Ingredients
- 6 garlic cloves
- 3 lemongrass stalks, bashed and roughly chopped
- Thumb-sized piece of ginger, peeled and chopped
- 1 tbsp ground cumin
- 1 tbsp ground coriander
- 1 tbsp ground turmeric
- 2 red chillies (1 roughly chopped, 1 sliced to serve, optional)

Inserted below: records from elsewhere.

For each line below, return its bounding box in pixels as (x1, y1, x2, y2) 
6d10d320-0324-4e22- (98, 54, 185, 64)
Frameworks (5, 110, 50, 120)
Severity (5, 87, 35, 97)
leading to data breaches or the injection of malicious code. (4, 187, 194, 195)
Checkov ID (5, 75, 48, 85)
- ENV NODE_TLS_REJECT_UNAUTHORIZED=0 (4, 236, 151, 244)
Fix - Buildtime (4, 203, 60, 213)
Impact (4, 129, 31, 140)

- 1 small onion, roughly chopped
- 2 tbsp vegetable oil
- 1 butternut squash, peeled, deseeded and cut into chunks
- 1 tbsp light brown soft sugar
- 100 g smooth peanut butter
- 3 tbsp soy sauce
- 440 ml coconut milk
- 250 ml vegetable stock
- 1 lime, juiced
- Fresh coriander, chopped
- Peanuts, roughly chopped (optional)
- Cooked rice, to serve
Instructions
- Blitz garlic, lemongrass, ginger, cumin, coriander, turmeric, chopped chilli, and onion with a splash of water and a pinch of salt into a smooth paste.
- Heat oil in a large pan over medium heat. Cook the paste for 8–10 minutes, stirring often, until thick and fragrant.
- Add the squash and stir to coat it in the paste.
- Mix in sugar, peanut butter, and soy sauce until combined.
- Pour in coconut milk and vegetable stock. Bring to a gentle simmer, season to taste, and cook for 30–35 minutes, stirring occasionally, until the squash is tender.
- Turn off heat, stir in lime juice, and garnish with coriander, sliced chilli, and peanuts if desired.
- Serve hot with cooked rice or your preferred side.
Notes
- Add chickpeas or tofu for extra protein.
- Swap squash with sweet potato or pumpkin based on availability.
- Use fewer chillies for a milder curry, or add chilli paste for more heat.
- Serve with naan, quinoa, or flatbread instead of rice.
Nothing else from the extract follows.